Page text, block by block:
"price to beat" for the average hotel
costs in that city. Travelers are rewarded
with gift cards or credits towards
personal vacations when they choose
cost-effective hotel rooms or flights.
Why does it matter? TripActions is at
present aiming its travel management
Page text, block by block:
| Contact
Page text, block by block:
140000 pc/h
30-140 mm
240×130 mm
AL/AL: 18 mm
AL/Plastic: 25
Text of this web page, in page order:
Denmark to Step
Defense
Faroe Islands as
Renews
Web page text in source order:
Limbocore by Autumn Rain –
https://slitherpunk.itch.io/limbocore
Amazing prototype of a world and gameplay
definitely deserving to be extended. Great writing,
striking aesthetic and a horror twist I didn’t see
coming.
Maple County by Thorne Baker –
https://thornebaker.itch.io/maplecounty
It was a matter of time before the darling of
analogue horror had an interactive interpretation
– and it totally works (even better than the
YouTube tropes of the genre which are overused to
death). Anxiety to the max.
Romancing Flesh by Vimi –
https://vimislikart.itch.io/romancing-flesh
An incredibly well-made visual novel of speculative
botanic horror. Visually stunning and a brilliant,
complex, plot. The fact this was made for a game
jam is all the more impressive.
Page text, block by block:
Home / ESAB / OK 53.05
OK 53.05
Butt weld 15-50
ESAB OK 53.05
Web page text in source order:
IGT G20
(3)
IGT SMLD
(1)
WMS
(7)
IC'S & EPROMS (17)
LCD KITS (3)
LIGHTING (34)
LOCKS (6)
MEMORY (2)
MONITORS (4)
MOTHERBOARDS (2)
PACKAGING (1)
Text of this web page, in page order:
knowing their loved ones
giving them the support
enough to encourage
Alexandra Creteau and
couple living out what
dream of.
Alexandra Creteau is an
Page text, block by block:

--*--

**Instructions for the task:**
Without omitting anything, reproduce the whole of the data.

**Problem solution:**
Page text, block by block:
"price to beat" for the average hotel
costs in that city. Travelers are rewarded
with gift cards or credits towards
personal vacations when they choose
cost-effective hotel rooms or flights.
Why does it matter? TripActions is at
present aiming its travel management
Page text, block by block:
| Contact
Page text, block by block:
140000 pc/h
30-140 mm
240×130 mm
AL/AL: 18 mm
AL/Plastic: 25
Text of this web page, in page order:
Denmark to Step
Defense
Faroe Islands as
Renews
Web page text in source order:
Limbocore by Autumn Rain –
https://slitherpunk.itch.io/limbocore
Amazing prototype of a world and gameplay
definitely deserving to be extended. Great writing,
striking aesthetic and a horror twist I didn’t see
coming.
Maple County by Thorne Baker –
https://thornebaker.itch.io/maplecounty
It was a matter of time before the darling of
analogue horror had an interactive interpretation
– and it totally works (even better than the
YouTube tropes of the genre which are overused to
death). Anxiety to the max.
Romancing Flesh by Vimi –
https://vimislikart.itch.io/romancing-flesh
An incredibly well-made visual novel of speculative
botanic horror. Visually stunning and a brilliant,
complex, plot. The fact this was made for a game
jam is all the more impressive.
Page text, block by block:
Home / ESAB / OK 53.05
OK 53.05
Butt weld 15-50
ESAB OK 53.05
Web page text in source order:
IGT G20
(3)
IGT SMLD
(1)
WMS
(7)
IC'S & EPROMS (17)
LCD KITS (3)
LIGHTING (34)
LOCKS (6)
MEMORY (2)
MONITORS (4)
MOTHERBOARDS (2)
PACKAGING (1)
Text of this web page, in page order:
knowing their loved ones
giving them the support
enough to encourage
Alexandra Creteau and
couple living out what
dream of.
Alexandra Creteau is an
Page text, block by block:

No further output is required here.